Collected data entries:
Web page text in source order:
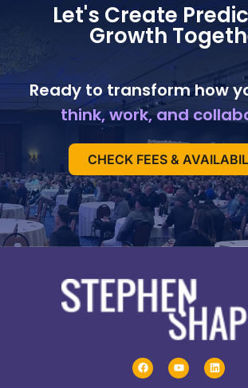
Let's Create
Growth
Ready to transform how
think, work, and
CHECK FEES &
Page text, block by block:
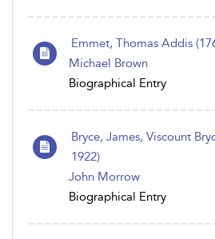
Emmet, Thomas Addis
Michael Brown
Biographical Entry
Bryce, James, Viscount
1922)
John Morrow
Biographical Entry
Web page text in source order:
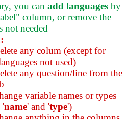
you can add languages by
column, or remove the
not needed
any colum (except for
not used)
any question/line from the
variable names or types
'name' and 'type')

__What you have to do__.
Give the records a second time exactly, keeping the images out.

__Your response__.
Web page text in source order:
Let's Create
Growth
Ready to transform how
think, work, and
CHECK FEES &
Page text, block by block:
Emmet, Thomas Addis
Michael Brown
Biographical Entry
Bryce, James, Viscount
1922)
John Morrow
Biographical Entry
Web page text in source order:
you can add languages by
column, or remove the
not needed
any colum (except for
not used)
any question/line from the
variable names or types
'name' and 'type')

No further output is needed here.